Alexey:: You mentioned TFX (TensorFlow Extended) a couple of times. Did I understand correctly that Kubeflow is an implementation of that paper? (42:19)

Theo:: Yes. They don't call it that. Since the beginning, they were saying that they don't see something as an extended externalization of Google ML platform, but this is what this to me. [laughs] If you look at TFX, it’s how to do production with TensorFlow, that’s saying that you can also do it with Airflow. Because Airflow is also a scheduler. You have your data, you have your components, you are producing an artifact from each component and it's being used maybe for the input of the next task. Similarly, you can also do it with Apache Beam, which is another software that is abstracting your Spark or your Pandas or whatever framework you're using for your data processing to perform certain such tasks. But for me, the production-, or the enterprise-level system is Kubeflow. (42:28)

How to learn Kubeflow

Alexey:: If I want to learn Kubeflow, how can I do that? (43:23)

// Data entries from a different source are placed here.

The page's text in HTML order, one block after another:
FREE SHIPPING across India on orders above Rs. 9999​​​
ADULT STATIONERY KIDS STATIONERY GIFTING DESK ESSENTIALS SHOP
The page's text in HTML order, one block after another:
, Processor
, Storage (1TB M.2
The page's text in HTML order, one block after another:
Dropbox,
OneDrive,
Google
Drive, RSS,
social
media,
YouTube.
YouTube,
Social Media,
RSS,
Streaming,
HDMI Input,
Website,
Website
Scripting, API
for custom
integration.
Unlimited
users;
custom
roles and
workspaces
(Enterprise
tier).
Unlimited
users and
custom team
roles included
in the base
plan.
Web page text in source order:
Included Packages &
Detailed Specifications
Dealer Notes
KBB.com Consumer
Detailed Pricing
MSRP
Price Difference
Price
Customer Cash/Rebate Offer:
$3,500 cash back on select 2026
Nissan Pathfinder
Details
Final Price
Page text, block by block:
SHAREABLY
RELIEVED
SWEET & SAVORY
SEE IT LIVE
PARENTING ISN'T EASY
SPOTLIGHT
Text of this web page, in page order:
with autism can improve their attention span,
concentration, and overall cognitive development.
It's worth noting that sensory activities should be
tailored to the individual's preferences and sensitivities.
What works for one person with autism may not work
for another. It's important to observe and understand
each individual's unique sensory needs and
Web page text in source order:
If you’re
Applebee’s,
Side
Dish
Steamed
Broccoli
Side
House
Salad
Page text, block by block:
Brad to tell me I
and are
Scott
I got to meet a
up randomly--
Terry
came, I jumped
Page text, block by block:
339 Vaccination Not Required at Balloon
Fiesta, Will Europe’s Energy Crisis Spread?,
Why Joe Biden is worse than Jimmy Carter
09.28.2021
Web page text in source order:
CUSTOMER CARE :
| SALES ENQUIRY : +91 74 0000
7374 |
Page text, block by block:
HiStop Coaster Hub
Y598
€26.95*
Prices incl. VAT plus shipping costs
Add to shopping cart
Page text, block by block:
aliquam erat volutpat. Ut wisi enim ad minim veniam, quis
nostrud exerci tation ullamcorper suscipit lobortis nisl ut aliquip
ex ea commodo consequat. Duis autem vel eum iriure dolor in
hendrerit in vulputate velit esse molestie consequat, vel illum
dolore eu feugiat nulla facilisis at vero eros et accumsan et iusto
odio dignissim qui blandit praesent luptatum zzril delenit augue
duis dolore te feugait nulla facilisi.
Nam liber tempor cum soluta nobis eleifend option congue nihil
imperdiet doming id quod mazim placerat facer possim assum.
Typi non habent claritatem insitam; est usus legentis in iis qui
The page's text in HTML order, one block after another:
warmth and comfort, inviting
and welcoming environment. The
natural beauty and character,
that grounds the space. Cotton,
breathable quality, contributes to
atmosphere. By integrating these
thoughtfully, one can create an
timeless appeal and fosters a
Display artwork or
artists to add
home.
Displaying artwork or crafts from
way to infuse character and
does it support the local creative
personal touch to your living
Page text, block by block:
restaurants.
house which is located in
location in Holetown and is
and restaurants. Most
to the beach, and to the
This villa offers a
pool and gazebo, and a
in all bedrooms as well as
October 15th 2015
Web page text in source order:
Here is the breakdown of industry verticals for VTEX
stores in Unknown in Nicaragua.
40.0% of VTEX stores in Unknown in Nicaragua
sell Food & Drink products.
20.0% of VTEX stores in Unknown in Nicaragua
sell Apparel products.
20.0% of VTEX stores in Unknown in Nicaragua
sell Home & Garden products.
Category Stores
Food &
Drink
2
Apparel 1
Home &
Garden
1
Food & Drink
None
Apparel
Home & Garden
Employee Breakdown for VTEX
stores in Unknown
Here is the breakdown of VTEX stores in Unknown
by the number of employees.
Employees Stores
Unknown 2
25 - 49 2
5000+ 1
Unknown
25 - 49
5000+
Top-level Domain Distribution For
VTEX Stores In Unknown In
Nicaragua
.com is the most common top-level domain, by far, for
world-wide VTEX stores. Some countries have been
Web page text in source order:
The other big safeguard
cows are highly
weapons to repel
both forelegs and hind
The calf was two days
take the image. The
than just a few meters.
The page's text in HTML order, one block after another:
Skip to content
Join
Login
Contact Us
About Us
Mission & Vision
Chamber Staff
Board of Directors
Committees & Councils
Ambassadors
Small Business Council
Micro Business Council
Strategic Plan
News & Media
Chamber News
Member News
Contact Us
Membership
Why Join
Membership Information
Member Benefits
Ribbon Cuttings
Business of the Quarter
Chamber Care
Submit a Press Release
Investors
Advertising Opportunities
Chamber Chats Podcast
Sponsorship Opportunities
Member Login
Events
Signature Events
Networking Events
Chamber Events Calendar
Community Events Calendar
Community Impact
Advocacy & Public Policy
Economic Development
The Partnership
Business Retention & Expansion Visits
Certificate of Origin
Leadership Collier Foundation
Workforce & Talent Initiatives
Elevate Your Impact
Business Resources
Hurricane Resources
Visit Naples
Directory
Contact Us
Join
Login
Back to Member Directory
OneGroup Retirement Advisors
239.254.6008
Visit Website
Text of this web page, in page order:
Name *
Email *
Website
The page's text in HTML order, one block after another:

Theo:: As a nice, open-source tool, it has a beautiful community. I would advise to start from the website of Kubeflow. They have excellent documentation. It’s still being built. The documentation itself is open source, so you can extend it if you find the problem. You can also join as a contributor to the project if you have an idea of how to improve something. The organization of Kubeflow has around 20 repositories of 20 different components and you can onboard and read the GitHub issues. If you have a problem, search the code and figure out what the problem you are having is – if you want to resolve the problem. Because it's becoming a more and more complex system, you will have more and more problems, as you can imagine. But it also has easy ways to start. (43:28)

Theo:: There are two books already published about this from O'Reilly. There are YouTube videos where you can find how to get started for each individual component. There are workshops delivered from each vendor. AWS, for example, has a workshop on Kubeflow. There is a special website for that. IBM created the Kubeflow Dojo, which is a set of training, a two-day workshop that specifies how to perform certain different implementations. Not only to install it but also to use it – to get the TFX example with the taxi driver, for example, if you remember. It was published two years ago. And build it in Tekton pipelines in Kubeflow. (43:28)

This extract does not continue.